Icelandic filmmaker Balthazar Kolmakur’s new film Adrift stars the absolutley cute Shailene Woodley, along with Sam Claflin, and is based on a true story of a loving freethinking couple in 1983 where they want to set sail on a grand journey but as the two competent sailors set out on a journey they suddenly get surprisingly stuck into one of the most dangerous hurricanes in natural history. After the storm caused plenty of trouble to our movie’s heroes, Tami (Woodley, with pretty decent acting in the role as the female lead) seemingly finds her beau Richard (Claflin who has a surprisingly inferior performance by the way) horrendously injured with possible gangrenous infections. Tami seems to have very bad feelings towards the survival so she struggles to find force and willpower to save herself and the biggest beau of her life. 

Okay, right now I’m about to be very blunt about this particular survival melodrama. Shailene Woodley does a rather good job of portraying the main strong female lead of the real life Tami Oldham who still continues to sail up to this day. Her character has real brains and real guts because she seems to belong to the wild nature of the ocean and knows how to survive the real dangers of cyclonic hurricanes because it’s not at all easy to survive one. In fact she is the movie’s biggest asset. On a more so-so angle I couldn’t find anything spectacular about her romantic chemistry with Sam Claflin. What’s worse is that the dramatization of the story seems to focus too much on that. It seem that the rather far-fetched screenplay Kendall brothers and David Bransom wants the movie’s viewers to care about that particular romance but, with the heavy critical, analytical eye I’ve got I just couldn’t. 

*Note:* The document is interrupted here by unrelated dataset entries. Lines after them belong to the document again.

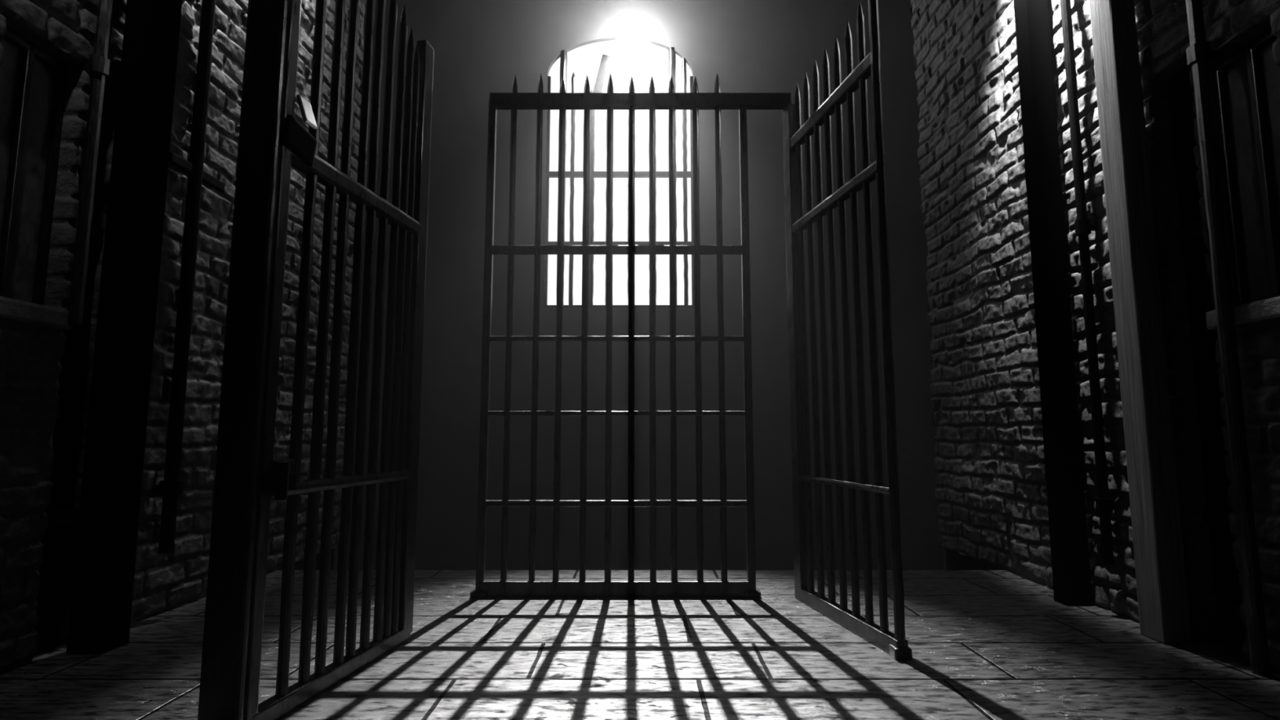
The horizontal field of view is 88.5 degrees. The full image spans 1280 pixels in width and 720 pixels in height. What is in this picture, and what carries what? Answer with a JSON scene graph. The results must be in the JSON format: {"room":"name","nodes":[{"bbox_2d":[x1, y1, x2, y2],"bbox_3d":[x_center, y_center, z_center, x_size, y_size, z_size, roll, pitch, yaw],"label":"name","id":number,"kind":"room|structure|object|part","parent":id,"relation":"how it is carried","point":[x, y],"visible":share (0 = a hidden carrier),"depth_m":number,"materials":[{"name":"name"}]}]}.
{"room":"prison interior","nodes":[
{"label":"prison interior","id":0,"kind":"room"},
{"bbox_2d":[0,0,365,673],"bbox_3d":[-2.480,-1.216,3.713,0.230,5.040,3.691,0,-6,0],"label":"wall","id":1,"kind":"structure","parent":0,"point":[30,367],"depth_m":3.38,"materials":[{"name":"brick"}]},
{"bbox_2d":[0,26,73,330],"bbox_3d":[-2.441,-0.716,2.593,0.183,1.152,0.405,0,-6,0],"label":"window","id":2,"kind":"structure","parent":1,"relation":"in","point":[33,82],"depth_m":2.66,"materials":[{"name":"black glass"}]},
{"bbox_3d":[-2.425,-0.183,2.534,0.153,0.081,0.405,0,-6,0],"label":"sill","id":3,"kind":"part","parent":2,"relation":"part of","materials":[{"name":"stone"}]},
{"bbox_2d":[34,79,112,649],"bbox_3d":[-2.498,-0.067,2.855,0.072,2.546,0.214,0,-6,0],"label":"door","id":4,"kind":"structure","parent":1,"relation":"in","point":[50,599],"depth_m":2.84,"materials":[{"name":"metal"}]},
{"bbox_2d":[67,0,114,324],"bbox_3d":[-2.369,-1.893,2.919,0.140,3.510,0.081,0,-6,0],"label":"pipe","id":5,"kind":"object","parent":1,"relation":"attached to","point":[99,66],"visible":1,"depth_m":2.79,"materials":[{"name":"metal"}]},
{"bbox_2d":[152,0,225,553],"bbox_3d":[-2.365,-1.351,3.515,0.148,4.635,0.423,0,-6,0],"label":"pipe","id":6,"kind":"object","parent":1,"relation":"attached to","point":[171,486],"visible":0.96,"depth_m":3.38,"materials":[{"name":"black metal"}]},
{"bbox_2d":[336,0,943,569],"bbox_3d":[0.000,-1.254,9.358,10.440,9.110,0.070,0,-6,0],"label":"wall","id":7,"kind":"structure","parent":0,"point":[479,46],"depth_m":9.25,"materials":[{"name":"paint"}]},
{"bbox_2d":[543,47,694,307],"bbox_3d":[-0.290,-2.667,9.516,2.160,3.908,0.107,0,-6,0],"label":"window","id":8,"kind":"structure","parent":7,"relation":"in","point":[606,60],"depth_m":9.49,"materials":[{"name":"glass"}]},
{"bbox_2d":[0,569,1279,719],"bbox_3d":[0.000,1.157,1.130,5.424,0.250,6.462,0,-6,0],"label":"floor","id":9,"kind":"structure","parent":0,"point":[984,644],"depth_m":2.61,"materials":[{"name":"grey stone"}]},
{"bbox_2d":[66,0,182,653],"bbox_3d":[-2.277,-1.201,3.032,0.154,4.860,0.146,0,-6,0],"label":"timber post","id":10,"kind":"object","parent":9,"relation":"on","point":[103,584],"visible":1,"depth_m":2.87,"materials":[{"name":"black wood"}]},
{"bbox_2d":[197,0,289,719],"bbox_3d":[-1.228,-0.934,2.183,0.126,4.140,0.101,0,-6,0],"label":"gate post","id":11,"kind":"object","parent":9,"relation":"on","point":[228,601],"visible":0.77,"depth_m":2.03,"materials":[{"name":"metal"}]},
{"bbox_2d":[244,0,434,719],"bbox_3d":[-1.091,-0.752,2.629,0.105,3.862,0.998,-1,-6,9],"label":"gate","id":12,"kind":"object","parent":11,"relation":"attached to","point":[406,215],"visible":0.96,"depth_m":2.52,"materials":[{"name":"metal"}]},
{"bbox_3d":[-1.127,-0.839,2.224,0.045,0.100,0.060,-1,-6,8],"label":"knuckle plate","id":13,"kind":"part","parent":12,"relation":"part of","materials":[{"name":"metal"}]},
{"bbox_3d":[-1.105,1.140,2.426,0.051,0.057,0.948,-1,-6,9],"label":"rail","id":14,"kind":"part","parent":12,"relation":"part of","materials":[{"name":"metal"}]},
{"bbox_3d":[-1.105,0.461,2.502,0.051,0.047,0.948,-1,-6,9],"label":"cross rail","id":15,"kind":"part","parent":12,"relation":"part of","materials":[{"name":"metal"}]},
{"bbox_3d":[-1.105,-0.649,2.626,0.051,0.077,0.948,-1,-6,9],"label":"cross rail","id":16,"kind":"part","parent":12,"relation":"part of","materials":[{"name":"metal"}]},
{"bbox_2d":[470,72,791,597],"bbox_3d":[-0.012,-0.215,3.828,1.847,3.078,0.100,0,-6,0],"label":"gate","id":17,"kind":"object","parent":9,"relation":"on","point":[630,101],"visible":1,"depth_m":3.80,"materials":[{"name":"metal"}]},
{"bbox_3d":[-0.135,0.810,3.713,1.512,0.036,0.038,0,-6,0],"label":"cross rail","id":18,"kind":"part","parent":17,"relation":"part of","materials":[{"name":"metal"}]},
{"bbox_3d":[-0.132,1.272,3.662,1.537,0.085,0.052,0,-6,0],"label":"rail","id":19,"kind":"part","parent":17,"relation":"part of","materials":[{"name":"metal"}]},
{"bbox_3d":[-0.135,0.306,3.769,1.512,0.027,0.038,0,-6,0],"label":"cross rail","id":20,"kind":"part","parent":17,"relation":"part of","materials":[{"name":"metal"}]},
{"bbox_3d":[-0.135,-0.124,3.817,1.512,0.028,0.038,0,-6,0],"label":"cross rail","id":21,"kind":"part","parent":17,"relation":"part of","materials":[{"name":"metal"}]},
{"bbox_3d":[-0.135,-0.649,3.876,1.512,0.049,0.038,0,-6,0],"label":"cross rail","id":22,"kind":"part","parent":17,"relation":"part of","materials":[{"name":"metal"}]},
{"bbox_3d":[0.003,-1.565,3.978,1.817,0.082,0.062,0,-6,0],"label":"rail","id":23,"kind":"part","parent":17,"relation":"part of","materials":[{"name":"metal"}]},
{"bbox_2d":[782,0,911,659],"bbox_3d":[0.973,-0.223,3.284,0.078,2.972,1.026,1,-6,-10],"label":"gate","id":24,"kind":"object","parent":9,"relation":"on","point":[795,135],"visible":1,"depth_m":3.19,"materials":[{"name":"metal"}]},
{"bbox_3d":[0.966,-0.794,3.353,0.046,0.061,0.980,1,-6,-10],"label":"cross rail","id":25,"kind":"part","parent":24,"relation":"part of","materials":[{"name":"metal"}]},
{"bbox_3d":[0.966,-1.295,3.409,0.046,0.076,0.980,1,-6,-10],"label":"cross rail","id":26,"kind":"part","parent":24,"relation":"part of","materials":[{"name":"metal"}]},
{"bbox_3d":[0.966,0.597,3.198,0.046,0.032,0.980,1,-6,-10],"label":"cross rail","id":27,"kind":"part","parent":24,"relation":"part of","materials":[{"name":"metal"}]},
{"bbox_3d":[0.967,1.218,3.124,0.051,0.071,0.989,1,-6,-10],"label":"rail","id":28,"kind":"part","parent":24,"relation":"part of","materials":[{"name":"metal"}]},
{"bbox_2d":[1013,0,1093,606],"bbox_3d":[2.304,-1.164,3.770,0.136,4.950,0.119,0,-6,0],"label":"column","id":29,"kind":"structure","parent":9,"relation":"on","point":[1067,517],"depth_m":3.63,"materials":[{"name":"black iron"}]},
{"bbox_2d":[1088,0,1191,644],"bbox_3d":[2.308,-1.187,3.157,0.118,4.860,0.145,0,-6,0],"label":"timber post","id":30,"kind":"object","parent":9,"relation":"on","point":[1154,504],"visible":1,"depth_m":3.00,"materials":[{"name":"grey wood"}]},
{"bbox_2d":[909,0,1279,673],"bbox_3d":[2.481,-1.216,3.713,0.227,5.040,3.691,0,-6,0],"label":"wall","id":31,"kind":"structure","parent":0,"point":[990,491],"depth_m":4.01,"materials":[{"name":"brick"}]},
{"bbox_2d":[1060,0,1117,564],"bbox_3d":[2.372,-1.316,3.543,0.134,4.698,0.070,0,-6,0],"label":"pipe","id":32,"kind":"object","parent":31,"relation":"attached to","point":[1104,505],"visible":0.92,"depth_m":3.42,"materials":[{"name":"black metal"}]},
{"bbox_2d":[1167,66,1245,650],"bbox_3d":[2.498,-0.067,2.855,0.072,2.546,0.214,0,-6,0],"label":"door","id":33,"kind":"structure","parent":31,"relation":"in","point":[1232,632],"depth_m":2.89,"materials":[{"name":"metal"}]},
{"bbox_2d":[1185,0,1271,676],"bbox_3d":[2.369,-1.233,2.746,0.140,4.860,0.081,0,-6,0],"label":"pipe","id":34,"kind":"object","parent":31,"relation":"attached to","point":[1199,54],"visible":1,"depth_m":2.60,"materials":[{"name":"metal"}]},
{"bbox_2d":[1205,28,1279,330],"bbox_3d":[2.441,-0.716,2.593,0.183,1.152,0.405,0,-6,0],"label":"window","id":35,"kind":"structure","parent":31,"relation":"in","point":[1246,82],"depth_m":2.66,"materials":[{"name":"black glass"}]},
{"bbox_3d":[2.425,-0.183,2.534,0.153,0.081,0.405,0,-6,0],"label":"sill","id":36,"kind":"part","parent":35,"relation":"part of","materials":[{"name":"stone"}]},
{"label":"outside","id":37,"kind":"structure","parent":0,"visible":0},
{"bbox_2d":[616,11,646,45],"bbox_3d":[-0.122,-4.677,9.279,0.432,0.432,0.432,0,-6,0],"label":"lamp","id":38,"kind":"object","parent":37,"point":[631,27],"visible":1,"depth_m":9.13,"materials":[{"name":"white glass"}]}
]}

And the way the movie uses flashbacks after the movie opened where we see Ms. Woodley wake up in the hurricane aftermath is what really tones down the movie altogether. What’s more these flashbacks that concentrate on the romance between Woodley and Claflin are basically longer than the more compelling scenes where Woodley is lost at sea struggling to go on living. Another winning asset for this movie is actually Robert Richardson’s stunning cinematography that make the movie look like were actually exploring some pleasant paradise that reflects the pacific island’s demure nature. 
My overall feeling for this movie is that it might be one those crowd pleasing films that somehow do not give a satisfactory result with a story that could deserved to be told but with the way the movie dramatizes the romance between the characters by Shailene Woodley and Sam Clalflin it just doesn’t really do it for me.